Jako kilka dalszych przykładów wymienimy deabsolutyzację
logiki (Russell), matematyki formalnej (Goedel), zanegowanie ścisłego
determinizmu (był on Absolutem przed-XX-wiecznej fizyki) i „absolutnego"
zjawiska życia (przejście od holizmu do redukcjonizmu).
Logiczną
konsekwencją przedstawionej drogi wydaje się być wykazanie
nieuprawnienia w znaczeniu absolutnym wszelkich sensów w ogóle, zaprzeczenie
istnienia jakichkolwiek prawd ważnych bez względu na odniesienie.
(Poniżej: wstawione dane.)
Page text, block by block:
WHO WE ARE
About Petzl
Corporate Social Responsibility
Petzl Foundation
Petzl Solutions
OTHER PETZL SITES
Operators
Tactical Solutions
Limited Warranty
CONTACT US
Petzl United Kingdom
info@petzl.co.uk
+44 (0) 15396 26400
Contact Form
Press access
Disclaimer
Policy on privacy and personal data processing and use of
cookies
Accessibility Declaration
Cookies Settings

W tym ujęciu nawet pascalowska trzcina okazuje się ułudą — żadna wiedza absolutna nie może nam być dana. Tutaj dopełnia się też reguła
brzytwy Ockhama — nie
ma potrzeby przyjmować, że istnieje (w sposób absolutny) cokolwiek.
Oczywiście
twierdzenie, że nie istnieje prawda absolutna, także nie może
być prawdą absolutną. Nie można sensownie orzekać o istnieniu desygnatów nazw pustych semantycznie, a tym bardziej orzekać przy użyciu
tych nazw. Dostępny jest nam tylko system prawd relatywistycznych. Ten tutaj budujemy
w oparciu o pojęcie sieci pojęciowej, ale możliwe są oczywiście inne. Ważne jest tylko, aby u zarania każdego systemu ową
względność, relatywność
prawd rozpoznać.
Ciąg
poznawczy filozofii możemy przedstawić sobie w postaci stożka. Jego
wierzchołek oznaczałby nieskończenie dookreśloną prawdę wewnętrzną,
do której asymptotycznie zmierzają systemy filozoficzne. Im dalej od wierzchołka
ku jego podstawie, tym dookreślenie systemów staje się mniejsze, tym
luźniej siatka pojęć obejmuje dostępny świat fenomenów. Zauważmy: nie ma
systemów filozoficznych całkowicie „prawdziwych" i
„nieprawdziwych", są tylko
mniej lub bardziej dookreślone, dostosowane do dostępnego nam spektrum
fenomenów. System filozoficzny utrzymujący, że wszystko jest kisielem
porzeczkowym, nie jest do końca i absolutnie fałszywy. Po prostu w naszej
sieci pojęciowej jest on tak słabo umotywowany poprzez relacje konotacyjne
pojęcia „kisiel", a już w szczególności „kisiel
porzeczkowy", że intuicyjnie
bez wahania odrzucamy go jako nieprawdziwy. Jednakże pomiędzy wspomnianym
systemem, a, na przykład, materializmem istnieje tylko ilościowa
różnica w „stopniu prawdziwości". Pojęcie „materia" o wiele
bardziej kojarzy nam się z czymś, co jest wszystkim, ale jego
uprawnienie w tej roli (jak i każdego innego pojęcia) nigdy nie będzie absolutne.
W miarę rozwoju
kryształu pojęć i „zagęszczania"
znaczeń na jego krawędziach w historii filozofii
można było coraz lepiej dookreślić opis „wszystkiego", jakkolwiek jest
on jeszcze odległy od wierzchołka stożka. Różne strony stożka odpowiadałyby
różnym aspektom rzeczywistości (czy różnym fragmentom sieci pojęciowej).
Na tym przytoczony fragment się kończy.